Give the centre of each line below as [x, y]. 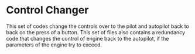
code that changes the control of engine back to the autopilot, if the [88, 38]
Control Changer [47, 10]
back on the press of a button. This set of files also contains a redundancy [96, 32]
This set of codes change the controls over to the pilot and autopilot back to [97, 26]
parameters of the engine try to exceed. [54, 45]
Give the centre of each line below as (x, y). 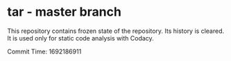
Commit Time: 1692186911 (44, 51)
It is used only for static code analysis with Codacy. (80, 38)
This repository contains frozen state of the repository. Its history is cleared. (115, 31)
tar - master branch (64, 12)
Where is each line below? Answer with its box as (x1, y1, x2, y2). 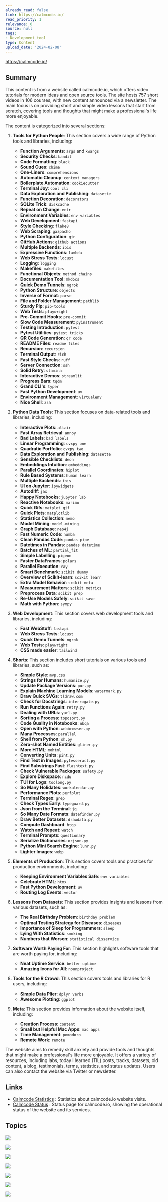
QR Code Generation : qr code (20, 335, 82, 341)
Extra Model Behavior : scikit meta (20, 580, 93, 586)
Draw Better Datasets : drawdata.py (20, 816, 93, 822)
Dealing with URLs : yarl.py (20, 710, 77, 716)
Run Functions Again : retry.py (20, 704, 85, 710)
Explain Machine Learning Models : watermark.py (20, 688, 122, 694)
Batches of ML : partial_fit (20, 547, 78, 553)
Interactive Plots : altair (20, 424, 71, 431)
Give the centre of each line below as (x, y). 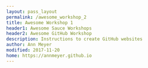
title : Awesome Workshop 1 (40, 22)
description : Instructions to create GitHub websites (75, 39)
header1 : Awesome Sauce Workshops (49, 28)
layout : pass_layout (32, 12)
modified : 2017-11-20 (33, 50)
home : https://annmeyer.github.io (49, 56)
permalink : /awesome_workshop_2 (46, 17)
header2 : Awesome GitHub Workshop (49, 34)
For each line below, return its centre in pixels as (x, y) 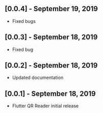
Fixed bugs (24, 21)
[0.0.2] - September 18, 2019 (51, 65)
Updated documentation (38, 78)
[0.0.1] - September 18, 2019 (50, 93)
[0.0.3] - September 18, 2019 (51, 37)
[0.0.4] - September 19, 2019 (51, 9)
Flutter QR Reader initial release (45, 106)
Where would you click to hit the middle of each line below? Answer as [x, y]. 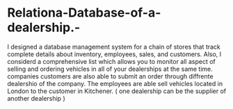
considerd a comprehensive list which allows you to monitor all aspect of [111, 61]
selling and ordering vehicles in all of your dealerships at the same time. [110, 69]
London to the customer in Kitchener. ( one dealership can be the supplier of [117, 91]
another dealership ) [36, 98]
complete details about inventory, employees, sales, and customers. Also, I [114, 54]
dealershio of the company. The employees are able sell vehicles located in [115, 83]
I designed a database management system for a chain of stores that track [114, 47]
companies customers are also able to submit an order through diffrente [110, 76]
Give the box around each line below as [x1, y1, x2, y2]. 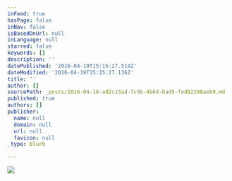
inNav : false [7, 23, 46, 30]
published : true [7, 95, 55, 102]
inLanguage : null [7, 36, 59, 43]
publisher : [7, 108, 39, 115]
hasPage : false [7, 17, 52, 24]
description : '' [7, 56, 55, 63]
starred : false [7, 43, 52, 50]
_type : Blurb [7, 141, 46, 148]
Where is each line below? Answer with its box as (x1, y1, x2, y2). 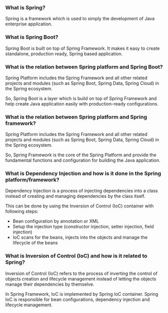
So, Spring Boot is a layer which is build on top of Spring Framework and (5, 95, 157, 101)
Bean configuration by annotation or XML (12, 218, 99, 224)
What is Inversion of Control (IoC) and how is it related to (5, 253, 148, 260)
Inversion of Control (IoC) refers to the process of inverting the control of (5, 270, 158, 276)
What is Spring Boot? (5, 33, 58, 41)
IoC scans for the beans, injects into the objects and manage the (12, 234, 148, 240)
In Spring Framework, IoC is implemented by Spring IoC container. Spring (5, 291, 158, 297)
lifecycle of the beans (12, 240, 58, 246)
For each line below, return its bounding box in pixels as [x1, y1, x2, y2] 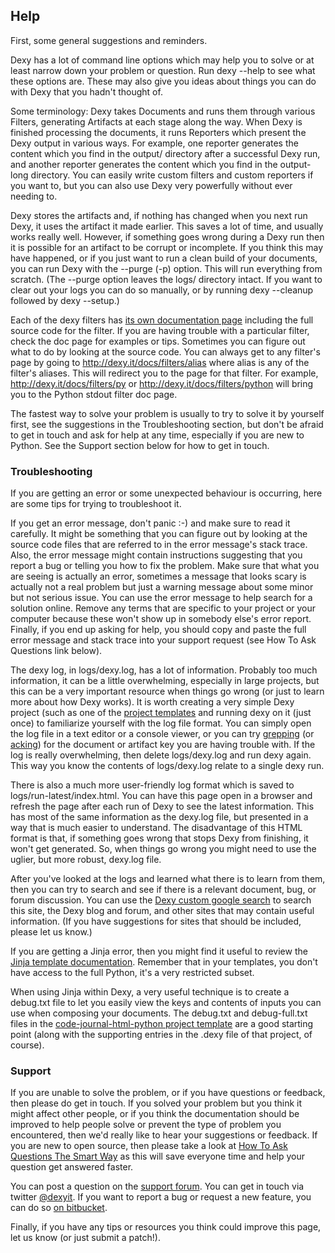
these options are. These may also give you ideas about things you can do [10, 75, 317, 87]
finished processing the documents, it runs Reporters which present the [10, 126, 307, 138]
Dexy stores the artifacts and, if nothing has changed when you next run [10, 209, 308, 221]
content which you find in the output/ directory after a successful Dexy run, [10, 147, 321, 159]
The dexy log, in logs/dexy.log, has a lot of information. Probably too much [10, 664, 318, 676]
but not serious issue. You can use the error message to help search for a [10, 592, 313, 604]
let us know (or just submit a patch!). [10, 1232, 161, 1244]
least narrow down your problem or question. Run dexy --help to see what [10, 64, 316, 76]
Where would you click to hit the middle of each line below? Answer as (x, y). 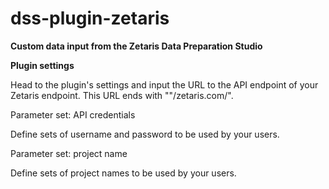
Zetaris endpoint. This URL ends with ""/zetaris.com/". (122, 95)
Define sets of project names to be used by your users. (123, 173)
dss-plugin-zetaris (90, 18)
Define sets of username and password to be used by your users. (145, 134)
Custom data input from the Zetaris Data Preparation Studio (136, 46)
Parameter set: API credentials (73, 114)
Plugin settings (42, 65)
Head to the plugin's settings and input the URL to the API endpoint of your (164, 84)
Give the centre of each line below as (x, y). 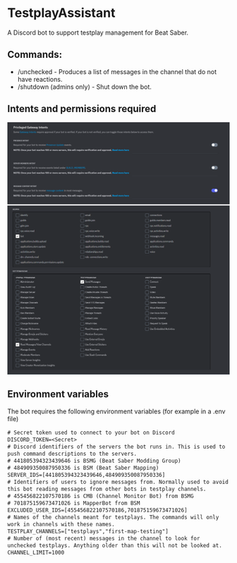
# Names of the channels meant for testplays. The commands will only (113, 517)
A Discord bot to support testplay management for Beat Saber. (98, 32)
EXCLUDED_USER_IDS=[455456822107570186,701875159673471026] (98, 510)
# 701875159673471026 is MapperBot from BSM (74, 503)
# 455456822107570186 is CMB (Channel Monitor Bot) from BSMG (101, 496)
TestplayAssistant (61, 13)
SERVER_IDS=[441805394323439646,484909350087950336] (86, 475)
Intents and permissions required (82, 109)
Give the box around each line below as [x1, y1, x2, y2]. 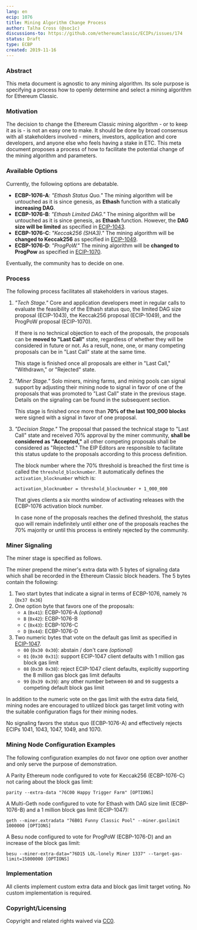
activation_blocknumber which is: [14, 474, 96, 481]
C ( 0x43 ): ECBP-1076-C [23, 621, 78, 629]
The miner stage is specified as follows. [6, 554, 102, 562]
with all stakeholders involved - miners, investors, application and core [6, 133, 177, 141]
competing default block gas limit [23, 684, 105, 691]
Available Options [6, 167, 58, 175]
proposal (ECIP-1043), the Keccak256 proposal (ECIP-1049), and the [14, 311, 181, 319]
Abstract [6, 66, 32, 74]
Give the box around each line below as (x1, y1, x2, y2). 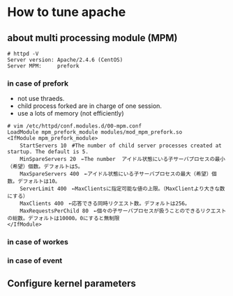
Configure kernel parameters (7, 277, 136, 289)
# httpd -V (7, 50, 39, 57)
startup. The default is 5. (7, 148, 89, 155)
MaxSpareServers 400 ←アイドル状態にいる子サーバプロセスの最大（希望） (20, 171, 212, 178)
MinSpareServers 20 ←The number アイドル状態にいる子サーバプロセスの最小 (20, 156, 225, 163)
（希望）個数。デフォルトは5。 (7, 163, 84, 171)
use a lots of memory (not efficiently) (17, 109, 124, 118)
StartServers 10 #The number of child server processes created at (20, 142, 222, 150)
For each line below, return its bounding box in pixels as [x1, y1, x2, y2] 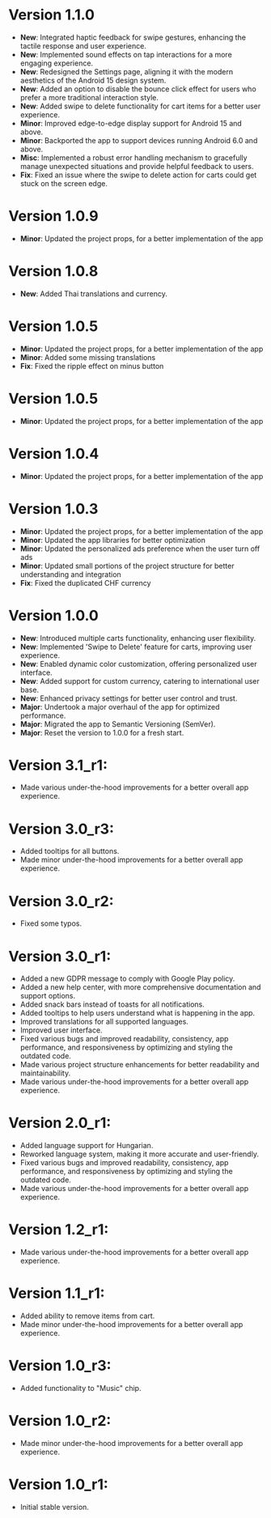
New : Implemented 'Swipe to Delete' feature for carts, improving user [19, 642, 252, 651]
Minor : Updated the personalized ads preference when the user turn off [19, 544, 260, 553]
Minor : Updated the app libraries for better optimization [19, 535, 206, 545]
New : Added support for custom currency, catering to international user [19, 676, 260, 685]
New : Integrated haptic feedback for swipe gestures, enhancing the [19, 32, 247, 42]
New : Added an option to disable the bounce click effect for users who [19, 83, 256, 94]
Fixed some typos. [19, 918, 83, 928]
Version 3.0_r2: [8, 892, 115, 910]

--------------------------------------------------

▶ _TASK STATEMENT_: No pictures belong in the copy. Repeat the listing above exactly.

▶ _WRITTEN SOLUTION_:
Give the centre of each line below as [x, y]. 
code that changes the control of engine back to the autopilot, if the [88, 38]
Control Changer [47, 10]
back on the press of a button. This set of files also contains a redundancy [96, 32]
This set of codes change the controls over to the pilot and autopilot back to [97, 26]
parameters of the engine try to exceed. [54, 45]
Give the centre of each line below as (x, y). 
Commit Time: 1692186911 (44, 51)
It is used only for static code analysis with Codacy. (80, 38)
This repository contains frozen state of the repository. Its history is cleared. (115, 31)
tar - master branch (64, 12)
Where is each line below? Answer with its box as (x1, y1, x2, y2). 
QR Code Generation : qr code (20, 335, 82, 341)
Extra Model Behavior : scikit meta (20, 580, 93, 586)
Draw Better Datasets : drawdata.py (20, 816, 93, 822)
Dealing with URLs : yarl.py (20, 710, 77, 716)
Run Functions Again : retry.py (20, 704, 85, 710)
Explain Machine Learning Models : watermark.py (20, 688, 122, 694)
Batches of ML : partial_fit (20, 547, 78, 553)
Interactive Plots : altair (20, 424, 71, 431)
Give the centre of each line below as (x, y). 
title : Awesome Workshop 1 (40, 22)
description : Instructions to create GitHub websites (75, 39)
header1 : Awesome Sauce Workshops (49, 28)
layout : pass_layout (32, 12)
modified : 2017-11-20 (33, 50)
home : https://annmeyer.github.io (49, 56)
permalink : /awesome_workshop_2 (46, 17)
header2 : Awesome GitHub Workshop (49, 34)
For each line below, return its centre in pixels as (x, y) 
Fixed bugs (24, 21)
[0.0.2] - September 18, 2019 (51, 65)
Updated documentation (38, 78)
[0.0.1] - September 18, 2019 (50, 93)
[0.0.3] - September 18, 2019 (51, 37)
[0.0.4] - September 19, 2019 (51, 9)
Flutter QR Reader initial release (45, 106)
Where would you click to hit the middle of each line below? Answer as [x, y]. 
considerd a comprehensive list which allows you to monitor all aspect of [111, 61]
selling and ordering vehicles in all of your dealerships at the same time. [110, 69]
London to the customer in Kitchener. ( one dealership can be the supplier of [117, 91]
another dealership ) [36, 98]
complete details about inventory, employees, sales, and customers. Also, I [114, 54]
dealershio of the company. The employees are able sell vehicles located in [115, 83]
I designed a database management system for a chain of stores that track [114, 47]
companies customers are also able to submit an order through diffrente [110, 76]
Give the box around each line below as [x1, y1, x2, y2]. 
inNav : false [7, 23, 46, 30]
published : true [7, 95, 55, 102]
inLanguage : null [7, 36, 59, 43]
publisher : [7, 108, 39, 115]
hasPage : false [7, 17, 52, 24]
description : '' [7, 56, 55, 63]
starred : false [7, 43, 52, 50]
_type : Blurb [7, 141, 46, 148]
Where is each line below? Answer with its box as (x1, y1, x2, y2). 
So, Spring Boot is a layer which is build on top of Spring Framework and (5, 95, 157, 101)
Bean configuration by annotation or XML (12, 218, 99, 224)
What is Inversion of Control (IoC) and how is it related to (5, 253, 148, 260)
Inversion of Control (IoC) refers to the process of inverting the control of (5, 270, 158, 276)
What is Spring Boot? (5, 33, 58, 41)
IoC scans for the beans, injects into the objects and manage the (12, 234, 148, 240)
In Spring Framework, IoC is implemented by Spring IoC container. Spring (5, 291, 158, 297)
lifecycle of the beans (12, 240, 58, 246)
For each line below, return its bounding box in pixels as [x1, y1, x2, y2] 
these options are. These may also give you ideas about things you can do [10, 75, 317, 87]
finished processing the documents, it runs Reporters which present the [10, 126, 307, 138]
Dexy stores the artifacts and, if nothing has changed when you next run [10, 209, 308, 221]
content which you find in the output/ directory after a successful Dexy run, [10, 147, 321, 159]
The dexy log, in logs/dexy.log, has a lot of information. Probably too much [10, 664, 318, 676]
but not serious issue. You can use the error message to help search for a [10, 592, 313, 604]
let us know (or just submit a patch!). [10, 1232, 161, 1244]
least narrow down your problem or question. Run dexy --help to see what [10, 64, 316, 76]
Where would you click to hit the middle of each line below? Answer as (x, y). 
Zetaris endpoint. This URL ends with ""/zetaris.com/". (122, 95)
Define sets of project names to be used by your users. (123, 173)
dss-plugin-zetaris (90, 18)
Define sets of username and password to be used by your users. (145, 134)
Custom data input from the Zetaris Data Preparation Studio (136, 46)
Parameter set: API credentials (73, 114)
Plugin settings (42, 65)
Head to the plugin's settings and input the URL to the API endpoint of your (164, 84)
Give the centre of each line below as (x, y). 
# Names of the channels meant for testplays. The commands will only (113, 517)
A Discord bot to support testplay management for Beat Saber. (98, 32)
EXCLUDED_USER_IDS=[455456822107570186,701875159673471026] (98, 510)
# 701875159673471026 is MapperBot from BSM (74, 503)
# 455456822107570186 is CMB (Channel Monitor Bot) from BSMG (101, 496)
TestplayAssistant (61, 13)
SERVER_IDS=[441805394323439646,484909350087950336] (86, 475)
Intents and permissions required (82, 109)
Give the box around each line below as [x1, y1, x2, y2]. 
activation_blocknumber which is: [14, 474, 96, 481]
C ( 0x43 ): ECBP-1076-C [23, 621, 78, 629]
The miner stage is specified as follows. [6, 554, 102, 562]
with all stakeholders involved - miners, investors, application and core [6, 133, 177, 141]
competing default block gas limit [23, 684, 105, 691]
Available Options [6, 167, 58, 175]
proposal (ECIP-1043), the Keccak256 proposal (ECIP-1049), and the [14, 311, 181, 319]
Abstract [6, 66, 32, 74]
Give the box around each line below as (x1, y1, x2, y2). 
Configure kernel parameters (7, 277, 136, 289)
# httpd -V (7, 50, 39, 57)
startup. The default is 5. (7, 148, 89, 155)
MaxSpareServers 400 ←アイドル状態にいる子サーバプロセスの最大（希望） (20, 171, 212, 178)
MinSpareServers 20 ←The number アイドル状態にいる子サーバプロセスの最小 (20, 156, 225, 163)
（希望）個数。デフォルトは5。 (7, 163, 84, 171)
use a lots of memory (not efficiently) (17, 109, 124, 118)
StartServers 10 #The number of child server processes created at (20, 142, 222, 150)
For each line below, return its bounding box in pixels as [x1, y1, x2, y2] 
New : Implemented 'Swipe to Delete' feature for carts, improving user [19, 642, 252, 651]
Minor : Updated the personalized ads preference when the user turn off [19, 544, 260, 553]
Minor : Updated the app libraries for better optimization [19, 535, 206, 545]
New : Added support for custom currency, catering to international user [19, 676, 260, 685]
New : Integrated haptic feedback for swipe gestures, enhancing the [19, 32, 247, 42]
New : Added an option to disable the bounce click effect for users who [19, 83, 256, 94]
Fixed some typos. [19, 918, 83, 928]
Version 3.0_r2: [8, 892, 115, 910]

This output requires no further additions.